To take a bioinformatics example, if a column called 'SNP' has the element 'rs12345:chr1:A:G', then:
pl.col.SNP.str.split_n(':', n=4) gives ['rs12345', 'chr1', 'A', 'G']
pl.col.SNP.str.split_n(':', n=4, start=1, end=3) gives ['chr1', 'A']
pl.col.SNP.str.split_n(':', n=3) gives ['rs12345', 'chr1', 'A:G'] --> this is the same as the currrent splitn(n=3)
pl.col.SNP.str.split_n(':', n=4, end=3) gives ['rs12345', 'chr1', 'A'] --> this is the same as the current split_exact(n=3)
pl.col.SNP.str.split_n(':', n=3, end=4) gives an error.
-
Add an optional field name argument (
names) tosplit_n, which would name the fields of the returned struct. If specified, requirelen(names)to equal the number of fields. -
Add a
rightparameter tosplit_n, which isFalseby default. Ifright=True, split from the right instead of the left, like Python'sstr.rsplitmethod. -
Add
str.split_nth, which returns apl.Stringcolumn of just thenth field. This would also take arightargument. For instance:
pl.col.SNP.str.split_nth(':', n=0) gives 'rs12345'
pl.col.SNP.str.split_nth(':', n=1, right=True) gives 'A'
If n > 0 and the nth ':' isn't found, the result is null. If the (n+1)th ':' isn't found, return the remainder of the string.
- Deprecate
str.split_exact, sincesplit_exact(n=n)can be expressed assplit_n(n=n+1, end=n).
Is there a specific use case for _n and _exact returning a Struct instead of a List?
I would have assumed they returned a List.
[Update]: https://github.com/pola-rs/polars/issues/4359#issuecomment-1211680992
A list type has a more expensive memory format as it is designed to deal with varying length elements. A struct can be decomposed in all fields zero cost.

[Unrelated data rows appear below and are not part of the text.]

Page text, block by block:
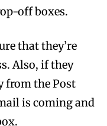
off boxes.
that they’re
Also, if they
from the Post
is coming and
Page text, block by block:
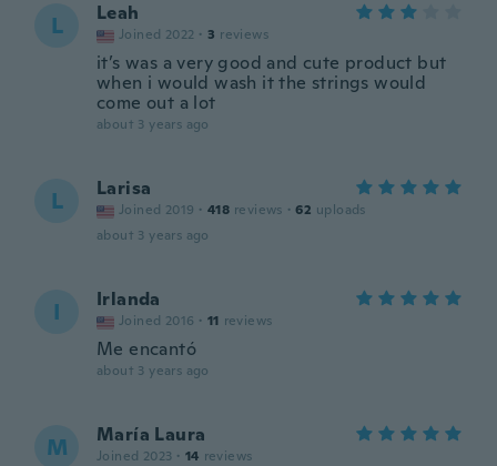
L Leah
Joined 2022 · 3 reviews
it’s was a very good and cute product but
when i would wash it the strings would
come out a lot
about 3 years ago
L Larisa
Joined 2019 · 418 reviews · 62 uploads
about 3 years ago
I Irlanda
Joined 2016 · 11 reviews
Me encantó
about 3 years ago
M María Laura
Joined 2023 · 14 reviews
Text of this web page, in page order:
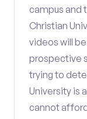
campus and
Christian
videos will
prospective
trying to
University is
cannot
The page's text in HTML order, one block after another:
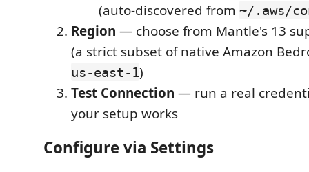
(auto-discovered from ~/.aws/
Region — choose from Mantle's 13
(a strict subset of native Amazon
us-east-1)
Test Connection — run a real
your setup works
Configure via Settings

Shouldn't we be using an array then? Which is polars' fixed length list.
@mkleinbort like @cmdlineluser pointed out in their edited post, the advantage of struct over list/array is that you can get each struct field as a column with zero cost. That's typically what you want when you split_n/split_exact: for each part of the string to become a column.

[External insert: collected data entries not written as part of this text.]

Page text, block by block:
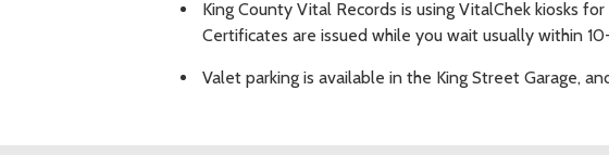
King County Vital Records is using VitalChek kiosks
Certificates are issued while you wait usually within
Valet parking is available in the King Street Garage,
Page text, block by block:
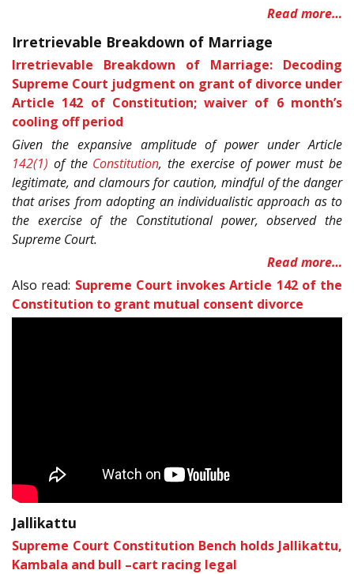
Read more…
Irretrievable Breakdown of Marriage
Irretrievable Breakdown of Marriage: Decoding
Supreme Court judgment on grant of divorce under
Article 142 of Constitution; waiver of 6 month’s
cooling off period
Given the expansive amplitude of power under Article
142(1) of the Constitution, the exercise of power must be
legitimate, and clamours for caution, mindful of the danger
that arises from adopting an individualistic approach as to
the exercise of the Constitutional power, observed the
Supreme Court.
Read more…
Also read: Supreme Court invokes Article 142 of the
Constitution to grant mutual consent divorce
Jallikattu
Supreme Court Constitution Bench holds Jallikattu,
Kambala and bull –cart racing legal

I see. I assumed the arr data type was at least as efficient as a struct. Noted.
@ritchie46 curious to hear your thoughts on split_nth in particular - seems like a win for efficiency as well as usability.
Perhaps related to this, once I have split a string, I often want to create columns from the split. The docs say to do this:
df.with_columns(
[
pl.col("x")
.str.split_exact("_", 1)
.struct.rename_fields(["first_part", "second_part"])
.alias("fields"),
]
).unnest("fields")
But I really want to do this instead:
df.with_columns(
[
pl.col("x")
.str.split_exact("_", 1)
.struct.rename_fields(["first_part", "second_part"])
.unnest()
]
Would that make sense?
Or perhaps even a struct expression which combines renaming and unnesting?
df.with_columns(
[
pl.col("x")
.str.split_exact("_", 1)
.struct.unnest_to(["first_part", "second_part"])
]
Expression level unnest pl.Expr.unnest() has been requested a few times, but polars is not able to support it at the moment. I want the feature too, but it violates some very core design decisions that underpin all expressions.
@daviewales You can also create the columns directly without unnest:
fields = pl.col("x").str.split_exact("_", 1).struct
df.with_columns(
first_part = fields[0],
second_part = fields[1]
)
# shape: (4, 3)
# ┌──────┬────────────┬─────────────┐
# │ x ┆ first_part ┆ second_part │
# │ --- ┆ --- ┆ --- │
# │ str ┆ str ┆ str │
# ╞══════╪════════════╪═════════════╡
# │ a_1 ┆ a ┆ 1 │
# │ null ┆ null ┆ null │
# │ c ┆ c ┆ null │
# │ d_4 ┆ d ┆ 4 │
# └──────┴────────────┴─────────────┘
It's a bit awkward having to use a variable to avoid repeating the longer expression.